WORK INSTRUCTION: Every line of the data that contains the string "First" must be copied.

STUDY MATERIAL:
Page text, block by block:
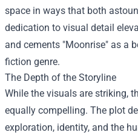
space in ways that both
dedication to visual detail
and cements "Moonrise" as a
fiction genre.
The Depth of the Storyline
While the visuals are striking,
equally compelling. The plot
exploration, identity, and the
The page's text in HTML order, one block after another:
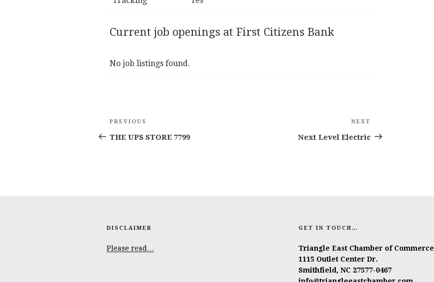
Current job openings at First Citizens Bank
No job listings found.
Post
navigation
Previous
Post
PREVIOUS
THE UPS STORE 7799
Post
NEXT
Next Level Electric
DISCLAIMER
Please read…
GET IN TOUCH…
Triangle East Chamber of Commerce
1115 Outlet Center Dr.
Smithfield, NC 27577-0467
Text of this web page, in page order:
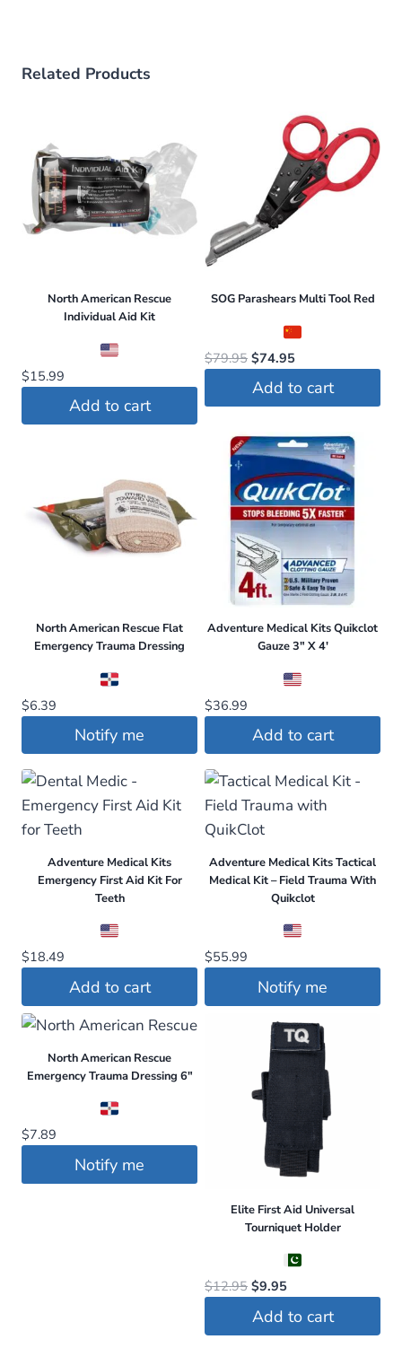
Related Products
North American Rescue
Individual Aid Kit
$15.99
Add to cart
SOG Parashears Multi Tool Red
$79.95 Original
price
was:
$74.95Current
is:
Add to cart
North American Rescue Flat
Emergency Trauma Dressing
$6.39
Notify me
Adventure Medical Kits Quikclot
Gauze 3″ X 4′
$36.99
Add to cart
Adventure Medical Kits
Emergency First Aid Kit For
Teeth
$18.49
Add to cart
Adventure Medical Kits Tactical
Medical Kit – Field Trauma With
Quikclot
$55.99
Notify me
North American Rescue
Emergency Trauma Dressing 6″
$7.89
Notify me
Elite First Aid Universal
Tourniquet Holder
$12.95 Original
price
was:
$9.95Current
is:
Add to cart
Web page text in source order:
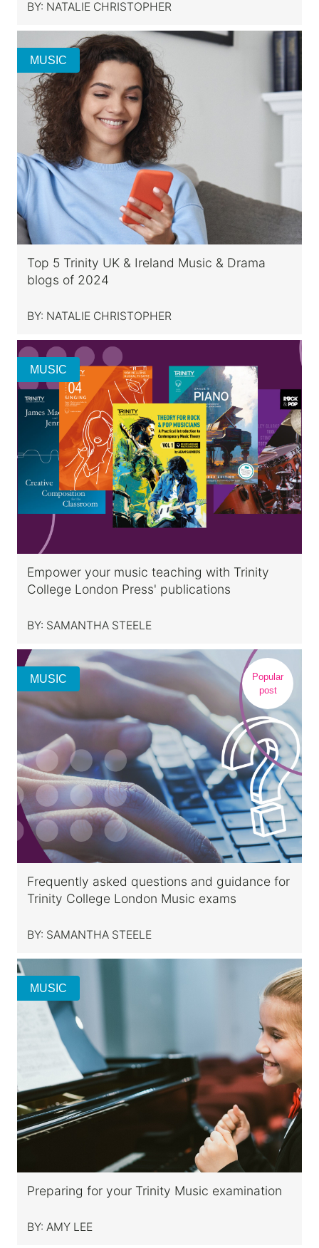
BY: NATALIE CHRISTOPHER
MUSIC
Top 5 Trinity UK & Ireland Music & Drama
blogs of 2024
BY: NATALIE CHRISTOPHER
MUSIC
Empower your music teaching with Trinity
College London Press' publications
BY: SAMANTHA STEELE
MUSIC
Frequently asked questions and guidance for
Trinity College London Music exams
BY: SAMANTHA STEELE
Popular
post
MUSIC
Preparing for your Trinity Music examination
BY: AMY LEE
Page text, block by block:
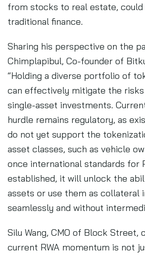
from stocks to real estate, could
traditional finance.
Sharing his perspective on the
Chimplapibul, Co-founder of
“Holding a diverse portfolio of
can effectively mitigate the
single-asset investments.
hurdle remains regulatory, as
do not yet support the
asset classes, such as vehicle
once international standards for
established, it will unlock the
assets or use them as collateral
seamlessly and without
Silu Wang, CMO of Block Street,
current RWA momentum is not
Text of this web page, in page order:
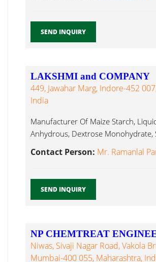
SEND INQUIRY
LAKSHMI and COMPANY
449, Jawahar Marg, Indore-452
India
Manufacturer Of Maize Starch,
Anhydrous, Dextrose Monohydrate,
Contact Person: Mr. Ramanlal
SEND INQUIRY
NP CHEMTREAT
Niwas, Sivaji Nagar Road, Vakola
Mumbai-400 055, Maharashtra,

RESULT OF THE EXERCISE:
Current job openings at First Citizens Bank
Emergency First Aid Kit For
Elite First Aid Universal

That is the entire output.